200 Halla Ho is a 2021 Indian Hindi-language crime thriller film directed by Sarthak Dasgupta and Alok Batra (in his directorial debut) with production by Yoodlee films. It was digitally released on 20 August 2021 on ZEE5.

==Plot==
The film is based on the real life incident in which 200 women lynched Akku Yadav, a gangster, robber, serial rapist, and killer in an open court in Nagpur in 2004.

== Cast ==
- Amol Palekar as Justice Vitthal Daangle
- Barun Sobti as Umesh Joshi
- Ishtiyak Khan as Prof. Avsare
- Sahil Khattar as Bali Choudhary
- Upendra Limaye as Suresh Patil
- Rinku Rajguru as Asha Surve
- Flora Saini as Poornima
- Indraneil Sengupta as IPS, Sameer Deshpande
- Pradhuman Singh as Anwar Sheikh
- Saloni Batra as Purva
- Apurva Choudhari as Jyoti
- Sushama Deshpande as Tarabai Kamble
- Vinay Hake as the Reporter
- Punit Tiwari as Santosh
- Sahana Vasudevan as Neha

== Reception ==
Arushi Jain of The Indian Express gave the film a mixed review and stated, "Though a torpid screenplay fails the subject of the movie, veteran actor Amol Palekar stays committed to the character of a retired Dalit judge. He brings some profundity to a film that lacks depth". Archika Khurana of The Times of India gave the film 3 out of 5 stars and stated, "If you like non-fiction films based on true stories, this drama definitely deserves a watch in order to comprehend the grief and suffering that those women must have endured". Shantanu Ray Chaudhuri of The Free Press Journal gave the film 3 out of 5 stars and stated, "If only it did not wear its activism, its social agenda, on its sleeves, it would have been more than the polemic tract it often feels like".

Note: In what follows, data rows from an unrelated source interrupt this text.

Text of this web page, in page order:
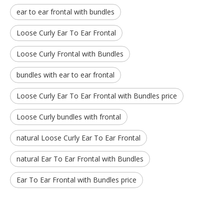
ear to ear frontal with bundles
Loose Curly Ear To Ear Frontal
Loose Curly Frontal with Bundles
bundles with ear to ear frontal
Loose Curly Ear To Ear Frontal with Bundles price
Loose Curly bundles with frontal
natural Loose Curly Ear To Ear Frontal
natural Ear To Ear Frontal with Bundles
Ear To Ear Frontal with Bundles price
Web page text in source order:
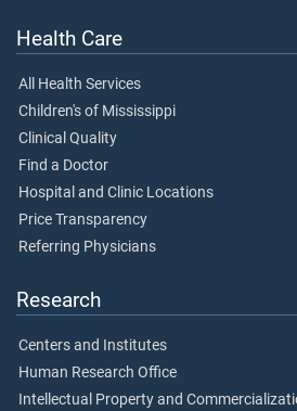
Health Care
All Health Services
Children's of Mississippi
Clinical Quality
Find a Doctor
Hospital and Clinic Locations
Price Transparency
Referring Physicians
Research
Centers and Institutes
Human Research Office
Intellectual Property and
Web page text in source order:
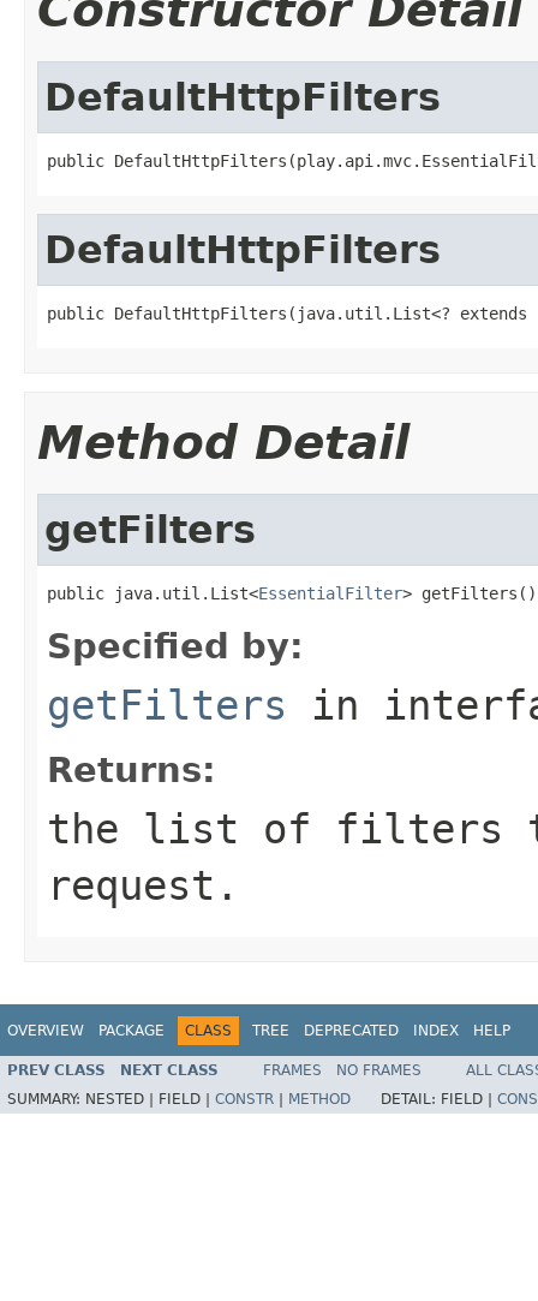
DefaultHttpFilters
public
DefaultHttpFilters
public DefaultHttpFilters(java.util.List<?
Method Detail
getFilters
public java.util.List<EssentialFilter> getFilters()
Specified by:
getFilters in
Returns:
the list of filters
request.
OVERVIEW PACKAGE CLASS TREE DEPRECATED INDEX HELP
PREV CLASS NEXT CLASS FRAMES NO FRAMES
ALL
SUMMARY: NESTED | FIELD | CONSTR METHOD DETAIL: FIELD |

Saibal Chatterjee of NDTV gave the film 3.5 out of 5 stars and stated, "Drawing strength from a slew of quietly efficient performances, the director parlays the material into an impactful tale of crime and punishment that transcends genre limitations". News 18 praised its "decent" production values, tone, pacing, "powerful" performances and "dramatic" direction.